The word "obuvi": say how many lines of the data below contain it, and give the number alone.

▶ _Saved entries_:
-=-=-=-=-

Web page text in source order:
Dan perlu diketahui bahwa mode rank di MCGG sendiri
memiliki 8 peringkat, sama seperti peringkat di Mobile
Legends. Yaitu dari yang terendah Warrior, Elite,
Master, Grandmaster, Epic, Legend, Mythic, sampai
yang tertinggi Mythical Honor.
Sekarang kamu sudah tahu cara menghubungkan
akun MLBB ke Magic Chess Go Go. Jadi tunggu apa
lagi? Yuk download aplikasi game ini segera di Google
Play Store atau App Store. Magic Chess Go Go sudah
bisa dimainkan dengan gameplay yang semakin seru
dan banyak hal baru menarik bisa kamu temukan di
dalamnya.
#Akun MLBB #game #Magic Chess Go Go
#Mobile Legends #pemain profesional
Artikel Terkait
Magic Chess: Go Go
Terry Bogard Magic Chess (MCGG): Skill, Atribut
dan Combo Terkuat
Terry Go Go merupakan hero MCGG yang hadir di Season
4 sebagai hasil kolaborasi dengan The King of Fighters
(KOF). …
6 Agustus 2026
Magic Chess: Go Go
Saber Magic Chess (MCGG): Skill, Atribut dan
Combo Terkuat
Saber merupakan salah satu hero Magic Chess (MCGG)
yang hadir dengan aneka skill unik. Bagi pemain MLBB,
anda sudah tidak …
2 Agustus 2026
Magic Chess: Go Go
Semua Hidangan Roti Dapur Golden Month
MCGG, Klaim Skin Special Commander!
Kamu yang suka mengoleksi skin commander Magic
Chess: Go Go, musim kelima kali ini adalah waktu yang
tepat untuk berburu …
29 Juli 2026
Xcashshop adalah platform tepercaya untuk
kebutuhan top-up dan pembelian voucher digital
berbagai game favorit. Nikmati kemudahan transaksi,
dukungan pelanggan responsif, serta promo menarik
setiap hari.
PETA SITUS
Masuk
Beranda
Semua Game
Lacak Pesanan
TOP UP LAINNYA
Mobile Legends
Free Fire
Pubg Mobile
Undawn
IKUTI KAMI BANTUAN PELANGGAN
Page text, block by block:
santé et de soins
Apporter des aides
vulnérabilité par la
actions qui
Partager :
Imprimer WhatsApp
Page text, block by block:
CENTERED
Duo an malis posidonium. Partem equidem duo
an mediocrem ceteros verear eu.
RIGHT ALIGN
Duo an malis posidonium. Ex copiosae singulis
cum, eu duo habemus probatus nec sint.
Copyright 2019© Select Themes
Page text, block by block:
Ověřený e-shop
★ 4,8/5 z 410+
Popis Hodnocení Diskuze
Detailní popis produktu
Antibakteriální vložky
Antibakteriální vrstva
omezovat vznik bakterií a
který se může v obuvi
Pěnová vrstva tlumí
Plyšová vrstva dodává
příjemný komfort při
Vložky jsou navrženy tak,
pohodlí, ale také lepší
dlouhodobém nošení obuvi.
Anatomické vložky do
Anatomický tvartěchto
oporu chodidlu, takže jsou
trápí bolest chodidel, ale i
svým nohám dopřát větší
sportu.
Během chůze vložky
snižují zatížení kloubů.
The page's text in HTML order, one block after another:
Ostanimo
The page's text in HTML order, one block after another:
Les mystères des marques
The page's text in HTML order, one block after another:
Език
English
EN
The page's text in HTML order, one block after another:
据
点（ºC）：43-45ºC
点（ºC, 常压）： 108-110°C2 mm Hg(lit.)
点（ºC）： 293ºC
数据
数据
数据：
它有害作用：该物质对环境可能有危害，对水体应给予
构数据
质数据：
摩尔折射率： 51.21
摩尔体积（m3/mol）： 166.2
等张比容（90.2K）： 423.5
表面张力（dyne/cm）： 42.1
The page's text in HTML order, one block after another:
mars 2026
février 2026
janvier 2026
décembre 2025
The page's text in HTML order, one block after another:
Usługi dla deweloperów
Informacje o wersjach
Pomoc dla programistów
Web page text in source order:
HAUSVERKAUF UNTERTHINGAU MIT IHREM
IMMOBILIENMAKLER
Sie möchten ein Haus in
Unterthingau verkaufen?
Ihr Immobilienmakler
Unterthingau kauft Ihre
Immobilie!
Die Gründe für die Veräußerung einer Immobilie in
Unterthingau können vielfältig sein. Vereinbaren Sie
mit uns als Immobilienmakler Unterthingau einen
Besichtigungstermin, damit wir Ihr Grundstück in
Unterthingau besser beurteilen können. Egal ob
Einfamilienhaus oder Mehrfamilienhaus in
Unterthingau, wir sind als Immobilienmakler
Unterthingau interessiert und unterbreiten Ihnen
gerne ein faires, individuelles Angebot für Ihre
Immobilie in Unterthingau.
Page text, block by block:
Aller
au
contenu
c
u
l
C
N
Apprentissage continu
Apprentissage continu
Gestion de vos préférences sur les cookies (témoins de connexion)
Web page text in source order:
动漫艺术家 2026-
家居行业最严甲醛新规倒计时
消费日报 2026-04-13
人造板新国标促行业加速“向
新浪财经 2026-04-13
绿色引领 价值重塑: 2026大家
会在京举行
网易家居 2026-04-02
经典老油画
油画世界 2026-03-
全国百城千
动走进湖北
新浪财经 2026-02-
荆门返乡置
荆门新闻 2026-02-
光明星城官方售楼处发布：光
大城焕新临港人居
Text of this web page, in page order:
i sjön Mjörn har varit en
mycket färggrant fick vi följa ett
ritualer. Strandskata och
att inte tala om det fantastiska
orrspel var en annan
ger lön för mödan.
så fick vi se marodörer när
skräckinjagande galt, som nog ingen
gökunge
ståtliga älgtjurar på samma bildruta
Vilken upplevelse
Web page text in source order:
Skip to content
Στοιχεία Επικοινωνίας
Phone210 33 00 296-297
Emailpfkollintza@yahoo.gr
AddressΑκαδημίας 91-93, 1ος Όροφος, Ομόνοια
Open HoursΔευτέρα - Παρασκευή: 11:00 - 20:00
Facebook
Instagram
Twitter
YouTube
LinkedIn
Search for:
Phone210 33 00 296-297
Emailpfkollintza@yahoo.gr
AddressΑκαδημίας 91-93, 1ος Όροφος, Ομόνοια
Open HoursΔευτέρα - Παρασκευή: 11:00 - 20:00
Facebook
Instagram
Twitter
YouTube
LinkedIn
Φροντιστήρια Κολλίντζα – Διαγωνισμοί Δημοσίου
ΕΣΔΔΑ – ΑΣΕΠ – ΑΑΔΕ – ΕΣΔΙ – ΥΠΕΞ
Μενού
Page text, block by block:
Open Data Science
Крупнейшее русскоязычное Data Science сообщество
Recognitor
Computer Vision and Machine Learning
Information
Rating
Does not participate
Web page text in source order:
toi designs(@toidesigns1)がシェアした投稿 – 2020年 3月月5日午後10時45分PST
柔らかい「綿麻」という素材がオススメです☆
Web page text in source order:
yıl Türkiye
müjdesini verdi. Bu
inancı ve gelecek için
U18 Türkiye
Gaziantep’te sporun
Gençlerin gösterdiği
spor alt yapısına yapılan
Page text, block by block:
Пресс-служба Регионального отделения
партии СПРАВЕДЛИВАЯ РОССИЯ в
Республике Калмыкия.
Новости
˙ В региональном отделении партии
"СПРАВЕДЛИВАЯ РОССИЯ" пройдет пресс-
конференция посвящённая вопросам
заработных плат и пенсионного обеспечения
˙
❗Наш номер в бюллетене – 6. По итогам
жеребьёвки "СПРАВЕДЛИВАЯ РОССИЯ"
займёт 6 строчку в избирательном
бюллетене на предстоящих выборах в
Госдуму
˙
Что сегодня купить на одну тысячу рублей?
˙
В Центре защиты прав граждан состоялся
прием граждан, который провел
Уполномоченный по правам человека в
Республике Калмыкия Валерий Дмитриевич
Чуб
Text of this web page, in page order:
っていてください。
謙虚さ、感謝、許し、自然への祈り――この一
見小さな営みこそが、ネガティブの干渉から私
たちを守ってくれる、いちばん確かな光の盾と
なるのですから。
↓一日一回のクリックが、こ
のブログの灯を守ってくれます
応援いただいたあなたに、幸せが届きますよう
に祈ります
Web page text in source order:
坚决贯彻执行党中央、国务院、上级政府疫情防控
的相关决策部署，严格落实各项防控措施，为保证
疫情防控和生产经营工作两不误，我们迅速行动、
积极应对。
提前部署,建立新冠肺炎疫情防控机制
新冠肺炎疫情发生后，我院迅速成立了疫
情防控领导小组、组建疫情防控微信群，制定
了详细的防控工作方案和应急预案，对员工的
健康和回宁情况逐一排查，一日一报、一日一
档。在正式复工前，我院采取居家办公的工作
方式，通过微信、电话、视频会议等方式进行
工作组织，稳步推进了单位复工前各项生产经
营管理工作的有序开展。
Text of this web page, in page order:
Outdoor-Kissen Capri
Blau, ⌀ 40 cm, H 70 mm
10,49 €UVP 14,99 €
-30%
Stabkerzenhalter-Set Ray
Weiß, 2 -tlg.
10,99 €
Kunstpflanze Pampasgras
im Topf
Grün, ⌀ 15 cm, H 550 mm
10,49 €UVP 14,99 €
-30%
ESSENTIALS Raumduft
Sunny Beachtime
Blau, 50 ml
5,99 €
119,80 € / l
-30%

-=-=-=-=-

▶ _Task answer_:
2